In this problem, the sine function appears as part of the bounds of the region.
### Characteristics of Sine Function: - **Periodic Nature**: The sine function repeats its values every \(2\pi\) radians. - **Symmetry**: It is an odd function, meaning \(\sin(-x) = -\sin(x)\). This symmetry simplifies understanding its behavior across intervals like \([0, \pi]\).- **Range and Domain**: For any real number \(x\), the sine value is always between \(-1\) and \(1\). Knowing these properties helps visualize how \(y = 1 + \sin x\) and \(y = 1 - \sin x\) fluctuate, thus defining the area between them smoothly.

Integral Calculus

Integral calculus is the study of integrals and their properties. It allows us to calculate areas, volumes, and other quantities using the accumulation of values. When dealing with regions bounded by curves, we often use **double integrals** to systematically determine their areas.
### How Double Integrals Work: - **Multiple Integration**: The double integral spans two dimensions, effectively capturing changes in both \(x\) and \(y\) directions. - **Nested Integrals**: As seen in the solution, it involves integrating with respect to \(y\) first and then \(x\).
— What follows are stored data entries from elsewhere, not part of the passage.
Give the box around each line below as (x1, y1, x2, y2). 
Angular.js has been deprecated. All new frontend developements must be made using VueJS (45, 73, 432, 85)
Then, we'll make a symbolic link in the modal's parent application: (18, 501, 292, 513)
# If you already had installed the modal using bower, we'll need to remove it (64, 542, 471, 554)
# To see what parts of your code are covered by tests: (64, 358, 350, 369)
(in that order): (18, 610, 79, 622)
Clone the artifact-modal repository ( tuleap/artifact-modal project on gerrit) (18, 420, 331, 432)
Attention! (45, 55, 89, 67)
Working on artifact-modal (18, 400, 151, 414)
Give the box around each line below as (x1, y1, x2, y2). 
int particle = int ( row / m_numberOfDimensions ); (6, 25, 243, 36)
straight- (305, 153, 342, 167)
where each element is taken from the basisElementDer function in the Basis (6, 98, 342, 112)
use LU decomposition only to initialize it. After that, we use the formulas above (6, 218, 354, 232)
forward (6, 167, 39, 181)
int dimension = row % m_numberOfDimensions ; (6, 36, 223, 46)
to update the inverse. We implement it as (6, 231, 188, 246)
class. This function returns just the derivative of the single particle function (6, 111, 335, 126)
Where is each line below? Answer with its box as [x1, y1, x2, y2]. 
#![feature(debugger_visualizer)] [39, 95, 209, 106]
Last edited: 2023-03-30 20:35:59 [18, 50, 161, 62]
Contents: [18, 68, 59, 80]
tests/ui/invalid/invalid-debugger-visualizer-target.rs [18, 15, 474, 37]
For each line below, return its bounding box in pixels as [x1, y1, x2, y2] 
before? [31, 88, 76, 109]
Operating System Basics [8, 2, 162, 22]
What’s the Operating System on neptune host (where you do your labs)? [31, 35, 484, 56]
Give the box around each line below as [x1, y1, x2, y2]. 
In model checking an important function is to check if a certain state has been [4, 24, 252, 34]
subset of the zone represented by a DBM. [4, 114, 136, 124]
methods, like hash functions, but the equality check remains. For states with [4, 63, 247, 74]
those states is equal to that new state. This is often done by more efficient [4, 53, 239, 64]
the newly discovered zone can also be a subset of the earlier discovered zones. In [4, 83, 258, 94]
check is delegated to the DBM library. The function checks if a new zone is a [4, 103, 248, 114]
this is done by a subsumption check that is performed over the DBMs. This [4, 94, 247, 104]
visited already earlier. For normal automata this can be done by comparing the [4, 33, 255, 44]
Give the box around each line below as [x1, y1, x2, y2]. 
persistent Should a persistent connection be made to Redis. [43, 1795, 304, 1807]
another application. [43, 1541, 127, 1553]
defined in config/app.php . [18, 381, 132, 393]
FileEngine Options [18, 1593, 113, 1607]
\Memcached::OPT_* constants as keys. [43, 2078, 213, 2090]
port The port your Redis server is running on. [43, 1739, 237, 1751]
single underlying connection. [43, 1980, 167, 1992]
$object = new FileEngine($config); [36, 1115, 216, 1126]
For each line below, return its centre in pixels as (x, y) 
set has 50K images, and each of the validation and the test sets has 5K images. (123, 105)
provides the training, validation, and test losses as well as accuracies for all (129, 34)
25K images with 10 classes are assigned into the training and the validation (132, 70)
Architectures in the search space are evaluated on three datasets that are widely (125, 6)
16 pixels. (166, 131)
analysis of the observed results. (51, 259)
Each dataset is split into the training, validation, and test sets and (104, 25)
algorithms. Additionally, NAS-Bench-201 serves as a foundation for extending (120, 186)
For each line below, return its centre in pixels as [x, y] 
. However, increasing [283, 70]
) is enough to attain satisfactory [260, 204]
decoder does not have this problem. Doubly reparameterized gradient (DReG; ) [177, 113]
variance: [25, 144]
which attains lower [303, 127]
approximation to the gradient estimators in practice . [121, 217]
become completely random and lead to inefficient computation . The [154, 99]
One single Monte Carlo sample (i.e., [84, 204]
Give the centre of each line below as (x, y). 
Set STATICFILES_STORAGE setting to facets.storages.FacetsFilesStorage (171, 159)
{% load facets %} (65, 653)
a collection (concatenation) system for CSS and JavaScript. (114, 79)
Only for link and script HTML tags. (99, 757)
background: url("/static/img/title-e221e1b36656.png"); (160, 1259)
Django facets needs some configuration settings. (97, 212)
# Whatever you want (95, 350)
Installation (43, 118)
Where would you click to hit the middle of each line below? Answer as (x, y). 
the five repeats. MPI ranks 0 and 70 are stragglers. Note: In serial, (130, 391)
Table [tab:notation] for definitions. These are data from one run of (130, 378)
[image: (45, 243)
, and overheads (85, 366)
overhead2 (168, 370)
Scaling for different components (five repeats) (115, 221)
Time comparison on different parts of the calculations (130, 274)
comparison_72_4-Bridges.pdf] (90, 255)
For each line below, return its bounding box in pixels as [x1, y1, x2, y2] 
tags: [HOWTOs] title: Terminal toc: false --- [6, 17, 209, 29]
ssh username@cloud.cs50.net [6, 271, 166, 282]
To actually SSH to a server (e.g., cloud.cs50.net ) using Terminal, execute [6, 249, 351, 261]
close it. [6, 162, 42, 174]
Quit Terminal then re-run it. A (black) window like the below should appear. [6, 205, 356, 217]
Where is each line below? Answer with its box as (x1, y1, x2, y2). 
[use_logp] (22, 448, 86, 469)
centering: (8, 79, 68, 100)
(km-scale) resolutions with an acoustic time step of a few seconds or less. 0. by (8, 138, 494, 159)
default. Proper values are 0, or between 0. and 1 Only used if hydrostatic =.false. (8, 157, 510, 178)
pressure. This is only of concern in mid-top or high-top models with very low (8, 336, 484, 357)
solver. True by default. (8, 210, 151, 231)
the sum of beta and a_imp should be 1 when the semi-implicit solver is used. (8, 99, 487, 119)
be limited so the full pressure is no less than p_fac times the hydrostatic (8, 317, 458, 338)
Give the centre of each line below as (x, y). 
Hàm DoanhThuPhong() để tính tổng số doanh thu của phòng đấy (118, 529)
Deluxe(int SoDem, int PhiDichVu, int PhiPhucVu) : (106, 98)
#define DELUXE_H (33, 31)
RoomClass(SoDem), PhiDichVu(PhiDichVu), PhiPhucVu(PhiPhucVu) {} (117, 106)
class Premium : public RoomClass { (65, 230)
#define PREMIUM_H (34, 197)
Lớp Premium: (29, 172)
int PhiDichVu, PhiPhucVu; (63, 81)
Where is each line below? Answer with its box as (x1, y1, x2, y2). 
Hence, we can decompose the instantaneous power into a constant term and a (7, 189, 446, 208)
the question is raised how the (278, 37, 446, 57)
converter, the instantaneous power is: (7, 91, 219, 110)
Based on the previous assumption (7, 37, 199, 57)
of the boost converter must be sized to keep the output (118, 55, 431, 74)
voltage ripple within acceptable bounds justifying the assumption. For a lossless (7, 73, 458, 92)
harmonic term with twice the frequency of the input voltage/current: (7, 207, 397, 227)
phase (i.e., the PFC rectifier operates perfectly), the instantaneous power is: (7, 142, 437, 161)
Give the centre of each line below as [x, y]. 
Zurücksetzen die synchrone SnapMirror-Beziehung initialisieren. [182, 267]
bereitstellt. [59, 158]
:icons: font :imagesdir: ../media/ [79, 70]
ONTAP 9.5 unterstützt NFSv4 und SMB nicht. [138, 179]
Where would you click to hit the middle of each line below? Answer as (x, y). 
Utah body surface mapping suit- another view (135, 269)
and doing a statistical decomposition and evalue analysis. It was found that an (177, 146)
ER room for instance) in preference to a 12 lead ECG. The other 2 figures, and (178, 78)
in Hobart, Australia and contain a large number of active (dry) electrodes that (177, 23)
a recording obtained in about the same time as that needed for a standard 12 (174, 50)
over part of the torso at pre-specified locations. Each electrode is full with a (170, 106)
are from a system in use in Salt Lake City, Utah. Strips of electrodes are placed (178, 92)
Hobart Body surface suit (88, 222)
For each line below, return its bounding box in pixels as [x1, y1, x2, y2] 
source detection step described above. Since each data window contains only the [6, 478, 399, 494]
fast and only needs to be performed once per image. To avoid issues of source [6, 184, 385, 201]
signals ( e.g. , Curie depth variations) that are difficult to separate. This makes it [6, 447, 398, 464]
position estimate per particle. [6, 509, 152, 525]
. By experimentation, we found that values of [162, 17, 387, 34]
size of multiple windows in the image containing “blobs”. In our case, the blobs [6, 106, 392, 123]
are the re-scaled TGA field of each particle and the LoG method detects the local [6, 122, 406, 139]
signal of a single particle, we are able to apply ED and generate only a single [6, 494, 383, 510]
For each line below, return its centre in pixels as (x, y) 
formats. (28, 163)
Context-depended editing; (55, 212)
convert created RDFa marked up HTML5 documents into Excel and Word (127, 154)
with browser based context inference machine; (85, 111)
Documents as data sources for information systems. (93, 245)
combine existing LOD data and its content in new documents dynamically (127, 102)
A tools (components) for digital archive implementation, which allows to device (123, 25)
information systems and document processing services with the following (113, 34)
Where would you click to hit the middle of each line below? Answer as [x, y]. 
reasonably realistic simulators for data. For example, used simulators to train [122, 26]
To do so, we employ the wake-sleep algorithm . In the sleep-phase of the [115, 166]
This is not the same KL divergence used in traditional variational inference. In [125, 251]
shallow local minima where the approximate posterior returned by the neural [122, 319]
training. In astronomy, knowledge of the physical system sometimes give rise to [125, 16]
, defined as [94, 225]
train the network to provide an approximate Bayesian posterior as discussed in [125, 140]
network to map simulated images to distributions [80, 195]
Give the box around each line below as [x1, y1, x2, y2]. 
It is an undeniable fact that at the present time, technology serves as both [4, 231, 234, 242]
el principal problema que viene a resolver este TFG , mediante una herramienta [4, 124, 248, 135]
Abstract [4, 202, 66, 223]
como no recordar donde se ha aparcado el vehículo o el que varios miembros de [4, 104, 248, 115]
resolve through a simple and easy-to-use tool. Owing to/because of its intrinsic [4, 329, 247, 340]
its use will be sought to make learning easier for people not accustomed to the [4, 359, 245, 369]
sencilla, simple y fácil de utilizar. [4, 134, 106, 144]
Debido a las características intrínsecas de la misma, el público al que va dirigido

This allows the description of a 2D area beneath the curves. - **Application**: In our exercise, it helps calculate the area between \(y = 1 + \sin x\) and \(y = 1 - \sin x\). The bounds in these integrals determine the region between these oscillating curves.The integral effectively sums up small rectangular strips under the curve, which stretch across the interval \([0, \pi]\). That summed area gives the total area of interest, illustrating one of calculus' powers in geometric computations.